→ **DESCRIPTION OF THE TASK**: Everything from the first line of the data below through the line that contains "Share via Email" should be written out exactly, please, and nothing more; the pictures stay out.

——

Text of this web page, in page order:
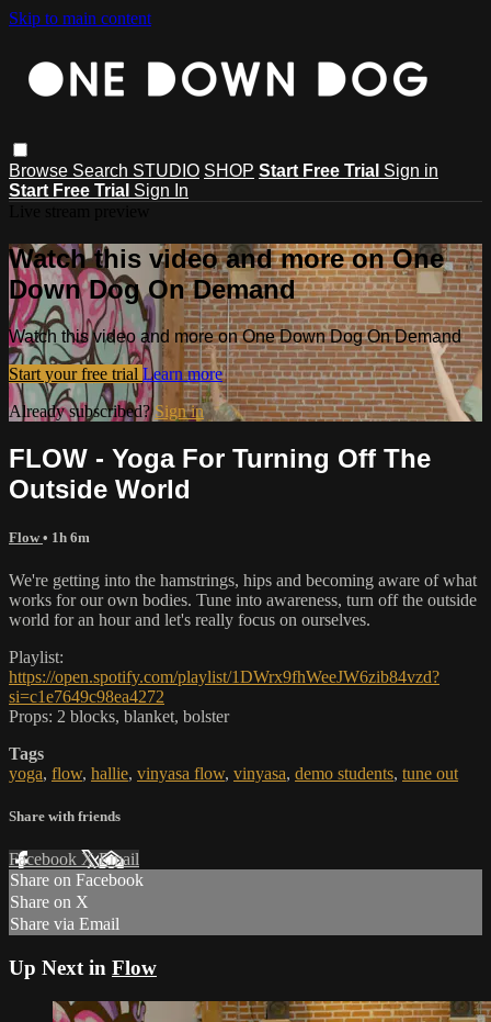
Skip to main content
Browse Search STUDIO SHOP Start Free Trial Sign in
Start Free Trial Sign In
Watch this video and more on One
Down Dog On Demand
Watch this video and more on One Down Dog On Demand
Start your free trial Learn more
Already subscribed?Sign in
FLOW - Yoga For Turning Off The
Outside World
Flow• 1h 6m
We're getting into the hamstrings, hips and becoming aware of what
works for our own bodies. Tune into awareness, turn off the outside
world for an hour and let's really focus on ourselves.
Playlist:
https://open.spotify.com/playlist/1DWrx9fhWeeJW6zib84vzd?
si=c1e7649c98ea4272
Props: 2 blocks, blanket, bolster
Tags
yoga, flow, hallie, vinyasa flow, vinyasa, demo students, tune out
Share with friends
Facebook XEmail
Share on Facebook
Share on X
Share via Email
Up Next in Flow
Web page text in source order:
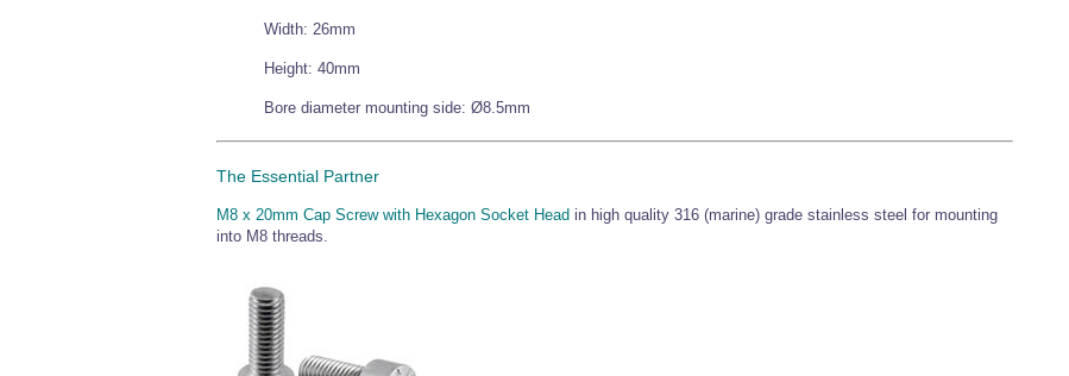
Width: 26mm
Height: 40mm
Bore diameter mounting side: Ø8.5mm
The Essential Partner
M8 x 20mm Cap Screw with Hexagon Socket Head in high quality 316 (marine) grade stainless steel for mounting
into M8 threads.

——

→ **OUTPUT FOR THIS EXERCISE**:
Text of this web page, in page order:
Skip to main content
Browse Search STUDIO SHOP Start Free Trial Sign in
Start Free Trial Sign In
Watch this video and more on One
Down Dog On Demand
Watch this video and more on One Down Dog On Demand
Start your free trial Learn more
Already subscribed?Sign in
FLOW - Yoga For Turning Off The
Outside World
Flow• 1h 6m
We're getting into the hamstrings, hips and becoming aware of what
works for our own bodies. Tune into awareness, turn off the outside
world for an hour and let's really focus on ourselves.
Playlist:
https://open.spotify.com/playlist/1DWrx9fhWeeJW6zib84vzd?
si=c1e7649c98ea4272
Props: 2 blocks, blanket, bolster
Tags
yoga, flow, hallie, vinyasa flow, vinyasa, demo students, tune out
Share with friends
Facebook XEmail
Share on Facebook
Share on X
Share via Email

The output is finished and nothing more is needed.